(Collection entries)
+++
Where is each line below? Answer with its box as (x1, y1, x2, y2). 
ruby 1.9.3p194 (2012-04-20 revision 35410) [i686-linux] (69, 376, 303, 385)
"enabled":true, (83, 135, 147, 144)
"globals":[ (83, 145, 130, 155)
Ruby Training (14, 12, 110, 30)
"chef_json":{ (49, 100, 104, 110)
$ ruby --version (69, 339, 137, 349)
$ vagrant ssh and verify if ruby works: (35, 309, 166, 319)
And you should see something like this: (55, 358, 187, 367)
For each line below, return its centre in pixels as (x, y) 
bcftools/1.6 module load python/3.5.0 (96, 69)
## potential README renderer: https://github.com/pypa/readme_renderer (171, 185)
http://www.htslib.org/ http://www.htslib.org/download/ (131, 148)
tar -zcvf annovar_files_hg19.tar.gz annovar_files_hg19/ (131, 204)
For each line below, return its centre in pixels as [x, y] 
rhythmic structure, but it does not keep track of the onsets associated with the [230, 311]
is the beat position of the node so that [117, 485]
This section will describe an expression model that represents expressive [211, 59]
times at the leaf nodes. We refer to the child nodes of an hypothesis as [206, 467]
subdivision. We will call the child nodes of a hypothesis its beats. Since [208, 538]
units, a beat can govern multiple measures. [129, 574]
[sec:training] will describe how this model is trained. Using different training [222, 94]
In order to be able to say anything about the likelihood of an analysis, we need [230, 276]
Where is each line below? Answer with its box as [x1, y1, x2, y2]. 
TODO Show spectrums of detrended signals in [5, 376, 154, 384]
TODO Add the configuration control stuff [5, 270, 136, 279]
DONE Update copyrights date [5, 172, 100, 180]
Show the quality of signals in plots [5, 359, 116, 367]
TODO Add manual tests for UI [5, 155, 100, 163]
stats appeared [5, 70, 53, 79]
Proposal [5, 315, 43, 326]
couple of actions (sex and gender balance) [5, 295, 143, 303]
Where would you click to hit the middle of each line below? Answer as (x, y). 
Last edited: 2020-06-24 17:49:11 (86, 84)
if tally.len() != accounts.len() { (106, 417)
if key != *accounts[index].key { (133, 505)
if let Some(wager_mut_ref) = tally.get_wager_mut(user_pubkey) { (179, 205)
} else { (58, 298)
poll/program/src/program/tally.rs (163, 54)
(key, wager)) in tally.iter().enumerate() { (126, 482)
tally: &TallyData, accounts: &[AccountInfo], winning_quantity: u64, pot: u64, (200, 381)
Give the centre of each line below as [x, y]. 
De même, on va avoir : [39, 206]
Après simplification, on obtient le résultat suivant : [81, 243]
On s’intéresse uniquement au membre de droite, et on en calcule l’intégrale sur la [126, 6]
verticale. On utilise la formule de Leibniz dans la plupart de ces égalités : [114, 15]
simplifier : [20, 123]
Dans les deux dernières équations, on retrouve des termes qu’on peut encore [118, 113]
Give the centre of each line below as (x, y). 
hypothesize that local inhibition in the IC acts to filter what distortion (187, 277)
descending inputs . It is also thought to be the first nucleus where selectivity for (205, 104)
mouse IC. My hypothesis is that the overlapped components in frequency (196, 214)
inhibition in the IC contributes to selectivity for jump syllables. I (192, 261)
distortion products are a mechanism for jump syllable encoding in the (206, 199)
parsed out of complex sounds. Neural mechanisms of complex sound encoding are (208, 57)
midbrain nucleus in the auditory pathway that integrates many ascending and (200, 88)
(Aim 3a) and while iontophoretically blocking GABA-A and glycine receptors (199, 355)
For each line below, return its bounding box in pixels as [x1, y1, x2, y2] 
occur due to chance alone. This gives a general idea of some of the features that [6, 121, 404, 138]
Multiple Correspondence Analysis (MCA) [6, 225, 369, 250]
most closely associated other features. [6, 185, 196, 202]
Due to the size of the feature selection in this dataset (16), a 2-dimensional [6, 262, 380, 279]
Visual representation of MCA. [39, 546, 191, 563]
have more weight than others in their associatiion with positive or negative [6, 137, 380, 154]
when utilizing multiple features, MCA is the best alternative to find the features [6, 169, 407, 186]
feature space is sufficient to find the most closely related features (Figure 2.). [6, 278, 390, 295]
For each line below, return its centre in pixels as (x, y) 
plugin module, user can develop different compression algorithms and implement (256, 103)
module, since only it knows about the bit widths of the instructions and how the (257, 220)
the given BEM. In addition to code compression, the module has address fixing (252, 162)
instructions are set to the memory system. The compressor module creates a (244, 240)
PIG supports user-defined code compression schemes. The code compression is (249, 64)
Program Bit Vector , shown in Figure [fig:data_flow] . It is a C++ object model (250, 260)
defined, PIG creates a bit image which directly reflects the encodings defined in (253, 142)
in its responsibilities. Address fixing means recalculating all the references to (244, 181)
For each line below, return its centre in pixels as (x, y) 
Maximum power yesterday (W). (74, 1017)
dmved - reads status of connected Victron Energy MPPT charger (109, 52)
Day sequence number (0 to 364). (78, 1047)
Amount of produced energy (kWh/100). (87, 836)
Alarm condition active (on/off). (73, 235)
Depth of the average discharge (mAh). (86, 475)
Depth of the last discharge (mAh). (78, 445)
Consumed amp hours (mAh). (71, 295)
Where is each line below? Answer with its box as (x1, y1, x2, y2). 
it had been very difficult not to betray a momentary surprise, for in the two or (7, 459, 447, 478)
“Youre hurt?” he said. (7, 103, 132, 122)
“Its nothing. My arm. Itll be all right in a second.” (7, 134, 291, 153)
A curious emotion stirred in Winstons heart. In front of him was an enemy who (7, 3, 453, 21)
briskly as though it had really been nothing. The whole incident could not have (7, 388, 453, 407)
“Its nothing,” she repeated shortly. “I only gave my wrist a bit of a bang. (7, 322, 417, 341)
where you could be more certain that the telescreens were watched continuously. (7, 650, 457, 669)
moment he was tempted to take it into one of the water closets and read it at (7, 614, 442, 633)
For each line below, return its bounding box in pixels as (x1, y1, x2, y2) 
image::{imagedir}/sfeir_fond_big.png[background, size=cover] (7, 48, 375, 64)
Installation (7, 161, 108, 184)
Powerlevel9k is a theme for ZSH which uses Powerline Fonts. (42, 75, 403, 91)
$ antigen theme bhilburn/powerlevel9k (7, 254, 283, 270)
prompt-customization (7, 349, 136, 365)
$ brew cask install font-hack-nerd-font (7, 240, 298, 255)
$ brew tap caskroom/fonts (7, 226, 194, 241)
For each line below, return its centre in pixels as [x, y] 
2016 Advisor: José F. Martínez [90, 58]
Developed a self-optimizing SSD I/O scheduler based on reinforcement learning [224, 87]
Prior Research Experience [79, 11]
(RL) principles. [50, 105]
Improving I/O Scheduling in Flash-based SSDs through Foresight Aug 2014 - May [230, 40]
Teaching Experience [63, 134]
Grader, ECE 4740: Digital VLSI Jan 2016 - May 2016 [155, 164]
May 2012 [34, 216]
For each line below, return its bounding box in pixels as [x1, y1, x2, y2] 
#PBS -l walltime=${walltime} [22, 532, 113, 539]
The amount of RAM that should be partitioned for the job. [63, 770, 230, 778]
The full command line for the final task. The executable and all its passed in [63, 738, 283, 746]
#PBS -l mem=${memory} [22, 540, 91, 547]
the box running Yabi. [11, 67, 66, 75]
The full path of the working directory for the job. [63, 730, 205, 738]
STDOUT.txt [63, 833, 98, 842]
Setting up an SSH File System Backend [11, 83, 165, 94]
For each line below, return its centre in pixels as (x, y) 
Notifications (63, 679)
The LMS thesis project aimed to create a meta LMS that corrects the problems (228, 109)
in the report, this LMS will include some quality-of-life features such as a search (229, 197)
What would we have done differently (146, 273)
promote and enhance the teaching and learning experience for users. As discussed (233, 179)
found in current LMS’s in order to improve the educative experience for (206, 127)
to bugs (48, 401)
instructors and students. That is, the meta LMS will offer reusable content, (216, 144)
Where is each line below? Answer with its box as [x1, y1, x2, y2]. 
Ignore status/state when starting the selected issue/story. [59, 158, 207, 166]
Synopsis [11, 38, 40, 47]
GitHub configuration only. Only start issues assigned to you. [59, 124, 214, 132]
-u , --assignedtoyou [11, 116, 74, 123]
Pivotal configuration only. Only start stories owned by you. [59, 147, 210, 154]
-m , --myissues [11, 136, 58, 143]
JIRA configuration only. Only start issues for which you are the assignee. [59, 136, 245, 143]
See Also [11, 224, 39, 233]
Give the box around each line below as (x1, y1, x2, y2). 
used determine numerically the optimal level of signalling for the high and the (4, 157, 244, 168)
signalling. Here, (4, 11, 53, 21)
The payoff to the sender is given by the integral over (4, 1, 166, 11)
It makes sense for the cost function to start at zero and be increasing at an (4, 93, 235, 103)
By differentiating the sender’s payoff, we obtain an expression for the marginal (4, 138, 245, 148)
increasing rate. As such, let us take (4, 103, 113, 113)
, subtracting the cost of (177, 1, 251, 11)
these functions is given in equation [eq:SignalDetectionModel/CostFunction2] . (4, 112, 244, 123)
+++
WORK TASK: In the entries, find every line holding "brew" and copy it.

RESPONSE FOR THIS EXERCISE:
$ brew cask install font-hack-nerd-font (7, 240, 298, 255)
$ brew tap caskroom/fonts (7, 226, 194, 241)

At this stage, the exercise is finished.